Моше вдруг решил проверить, нет ли у него головной боли. Просто не смог удержаться. Да, то есть нет, нет, нет. Нет.

— Он как-то мне позвонил, — сказала она, — ну я тебе рассказывала, говорит — не могу сделать себе чаю. Я спрашиваю, в каком смысле, а он говорит, пакетик чайный куда-то делся, я говорю, что значит…

— Ты где? — спросил Моше.

— В приемном покое. Я говорю, что значит куда-то делся, ты положил его в чайник, да? Самое смешное, знаешь, после операции он стал как раньше, только как-то резче, что ли. Шалит, с медсестрой заигрывает.

— А чувствует как, нормально?

— Капризничает. Говорит, что врачиха только и заботится о том, как бы пораньше уйти с работы.

— Правда, что ли?

— Ну.

— Может, мне приехать и тебя забрать? — спросил он.

— Послушай, не надо за мной ходить и присматривать. Ты не обязан.

— Ну я хочу.

— Ты не обязан.

— Послушай, я же твой мальчик. Я хочу о тебе заботиться. Я люблю тебя.

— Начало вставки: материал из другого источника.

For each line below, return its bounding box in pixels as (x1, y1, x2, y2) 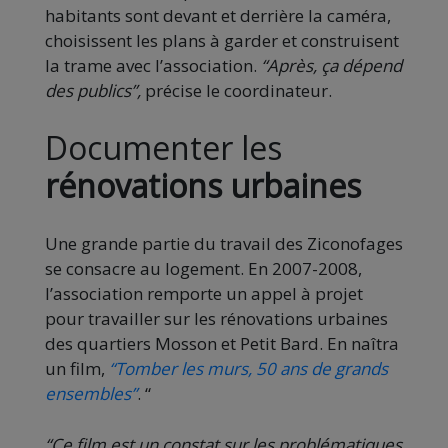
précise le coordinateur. (141, 79, 332, 103)
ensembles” (45, 382, 137, 406)
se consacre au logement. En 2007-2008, (45, 257, 362, 281)
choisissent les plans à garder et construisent (45, 29, 399, 53)
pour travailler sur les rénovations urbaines (45, 307, 388, 331)
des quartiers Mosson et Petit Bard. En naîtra (45, 332, 399, 356)
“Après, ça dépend (261, 54, 402, 78)
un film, (45, 357, 109, 381)
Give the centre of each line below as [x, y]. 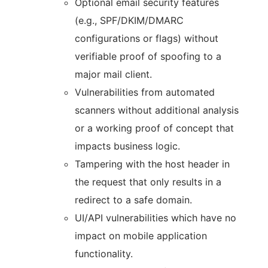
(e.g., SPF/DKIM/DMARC [129, 20]
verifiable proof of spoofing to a [148, 56]
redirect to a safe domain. [133, 200]
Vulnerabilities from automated [145, 92]
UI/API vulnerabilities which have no [156, 218]
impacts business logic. [127, 146]
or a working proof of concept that [154, 128]
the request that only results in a [148, 182]
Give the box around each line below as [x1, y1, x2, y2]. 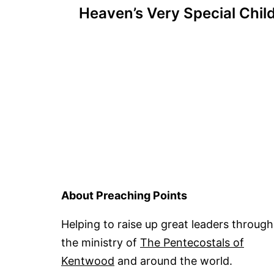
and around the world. [114, 254, 232, 268]
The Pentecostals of [140, 236, 244, 250]
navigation [61, 18, 203, 54]
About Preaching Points [61, 189, 187, 202]
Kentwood [61, 254, 114, 268]
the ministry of [61, 236, 140, 250]
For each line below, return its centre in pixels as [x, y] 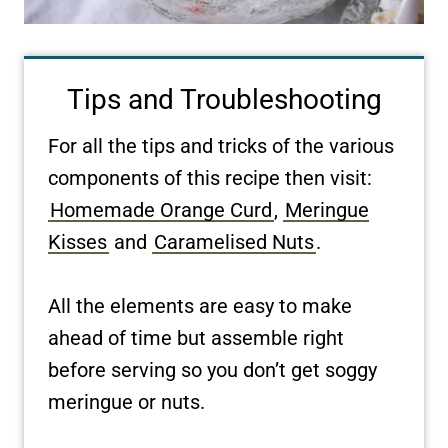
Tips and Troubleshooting [224, 99]
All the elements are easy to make [200, 305]
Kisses [77, 241]
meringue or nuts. [126, 401]
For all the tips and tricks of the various [221, 145]
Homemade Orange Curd [161, 209]
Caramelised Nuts [234, 241]
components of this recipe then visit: [210, 177]
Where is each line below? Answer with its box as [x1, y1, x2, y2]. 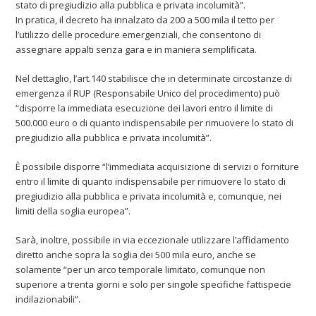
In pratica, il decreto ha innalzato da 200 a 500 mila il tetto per [16, 13, 275, 26]
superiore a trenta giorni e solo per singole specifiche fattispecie [16, 277, 292, 291]
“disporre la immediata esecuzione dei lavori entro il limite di [16, 101, 274, 114]
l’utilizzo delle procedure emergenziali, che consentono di [16, 28, 262, 41]
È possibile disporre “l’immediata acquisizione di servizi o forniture [16, 159, 300, 173]
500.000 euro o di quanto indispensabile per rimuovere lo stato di [16, 116, 294, 129]
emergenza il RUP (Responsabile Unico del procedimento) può [16, 86, 281, 99]
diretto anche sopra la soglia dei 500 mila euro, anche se [16, 248, 257, 261]
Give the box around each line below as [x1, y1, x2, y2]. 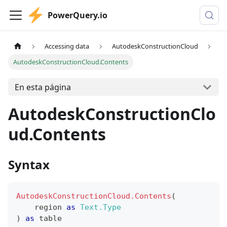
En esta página [14, 81, 71, 93]
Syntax [8, 156, 50, 173]
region [16, 203, 66, 212]
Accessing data [45, 42, 90, 51]
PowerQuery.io [48, 10, 107, 21]
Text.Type [80, 203, 121, 212]
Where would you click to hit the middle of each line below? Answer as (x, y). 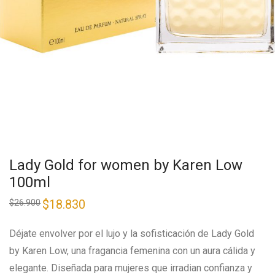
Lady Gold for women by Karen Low (126, 165)
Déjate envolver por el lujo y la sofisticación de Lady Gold (132, 234)
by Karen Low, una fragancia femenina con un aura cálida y (132, 251)
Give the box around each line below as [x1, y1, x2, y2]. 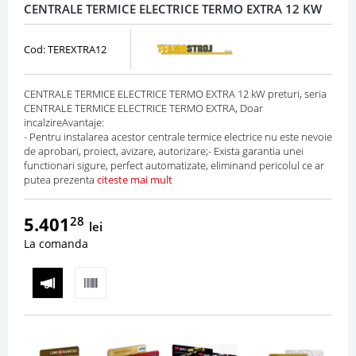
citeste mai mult [97, 172, 172, 188]
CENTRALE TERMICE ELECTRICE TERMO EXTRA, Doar [24, 101, 263, 116]
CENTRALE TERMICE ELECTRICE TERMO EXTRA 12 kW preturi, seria [24, 87, 327, 102]
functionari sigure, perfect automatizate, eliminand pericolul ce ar [24, 158, 324, 173]
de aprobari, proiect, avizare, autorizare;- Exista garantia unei [24, 144, 304, 159]
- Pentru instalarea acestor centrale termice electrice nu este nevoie [24, 130, 332, 145]
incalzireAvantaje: [24, 115, 109, 130]
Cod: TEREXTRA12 [24, 42, 106, 57]
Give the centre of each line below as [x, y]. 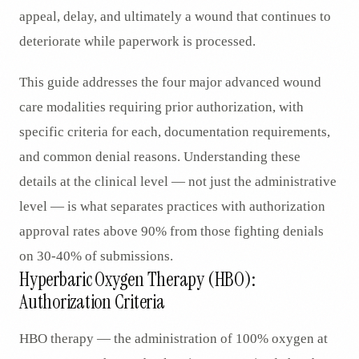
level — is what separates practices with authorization [172, 207]
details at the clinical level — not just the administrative [178, 182]
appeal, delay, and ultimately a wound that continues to [175, 17]
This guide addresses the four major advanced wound [170, 83]
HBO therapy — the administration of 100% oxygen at [173, 339]
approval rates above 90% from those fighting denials [171, 232]
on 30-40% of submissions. [96, 256]
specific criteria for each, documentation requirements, [175, 132]
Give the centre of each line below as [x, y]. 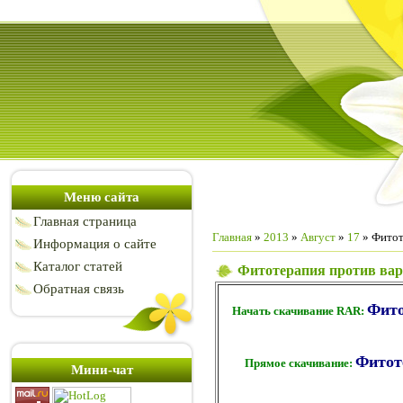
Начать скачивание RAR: [300, 311]
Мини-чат [102, 370]
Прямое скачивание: [300, 363]
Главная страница [85, 221]
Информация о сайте [95, 244]
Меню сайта [102, 197]
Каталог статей [78, 266]
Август [318, 237]
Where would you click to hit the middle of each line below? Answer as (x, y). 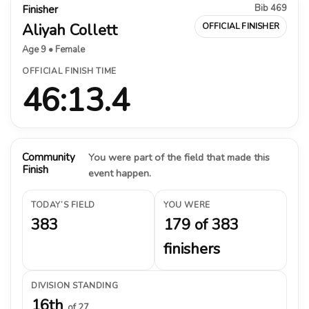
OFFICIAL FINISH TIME (69, 71)
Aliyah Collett (70, 30)
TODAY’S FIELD (63, 205)
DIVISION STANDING (75, 285)
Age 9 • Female (53, 49)
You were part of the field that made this (179, 157)
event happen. (119, 173)
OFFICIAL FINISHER (240, 26)
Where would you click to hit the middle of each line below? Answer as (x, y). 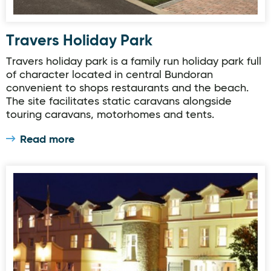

Это так, подумала она. Она его девочка. Она была счастлива. Но она была такой доброй. Она была счастлива, и оттого ей стало так жаль Анджали. И Нана решила пересмотреть свои чувства. Можно, решила она, быть девочкой Моше и девочкой Анджали, двумя девочками сразу.

— Значит, это рак, — сказал Моше.

— Господи, Нана, — сказал он.

— Нана, ты меня?.. — сказал он.

— Да, да, я тут. Не знаю, они сами не знают, рак или не рак.

— И что теперь? Химиотерапия?

— Ага, — сказала она, — сначала рентген, потом химия. В общем, ему решать, делать или нет, но надо делать. Потом химию. То есть если он не захочет, я его уговорю.

— Слушай, — сказал он, — господи, слушай, мне надо идти. Они все пошли уже.

— Что, не слышу? — сказала она.

— Все уже пошли, — прокричал Моше, — мне пора. Я позвоню тебе, позвоню, когда все закончится. Может, мне все-таки приехать?

— Что? Куда?

— Доберусь до метро и приеду. До Эджвера часам к шести доберусь.

— Езжай лучше на “Темз-линке”.

— На чем?

— На “Темз-линке”.

— Это что такое?

— Ну да. Садишься на Кингс-Кросс и выходишь на Элстри. Потом на такси, — сказала она. — Так быстрей.

— Постой, я тебя не слышу.

— Спроси у Анджали, — сказала Нана, — она тоже приедет.

— Что? — спросил он — Что? Постой, не слышу…

— Спроси у Анджали, — сказала Нана.

И повесила трубку.

15

Именно в этом месте моего рассказа, в конце девятой главы, происходят события первой главы. Примерно через неделю Нана и Моше попробовали заняться анальным сексом. Как вы помните, — по крайней мере, я надеюсь, что помните, — у них не очень-то вышло. Моше осторожно пытался затянуть потуже пушистые розовые наручники на запястьях своей подружки, как вдруг заметил, что ее лицо помрачнело. И так далее.

Думаю, теперь вы понимаете все их сложные размышления из лучших побуждений, все их компромиссы, которые в итоге привели Нану и Моше к попытке заняться садо-мазо и анальным сексом.

А когда все закончилось, Моше вернулся к своему карикатурному еврейству. Он спросил:

— Тебе не понравилось “по-еврейски”? Ничего лучше не пришло в голову.

И уныло улыбнулся.

Она молча смотрела на него. Он пытался развеселить, развлечь ее.

— Да? — спросил он.

И она улыбнулась.

— Ангел мой, — сказала она, — ты же только наполовину еврей.

Моше стоял перед ней, чуть покачиваясь. Он перенес свой вес на правую ногу, теперь облаченную в клетчатую пижамную штанину. Стопа его левой ноги была немного выставлена вперед, а колено чуть согнуто. Он надевал пижаму.

Отчего мне так хорошо, подумала Нана, когда за окном один за другим начали зажигаться уличные фонари.

— Ты даже не обрезанный, — сказала она.

— Не будем ссориться по пустякам, — урезонил он ее, прыгая по комнате в погоне за левой штаниной.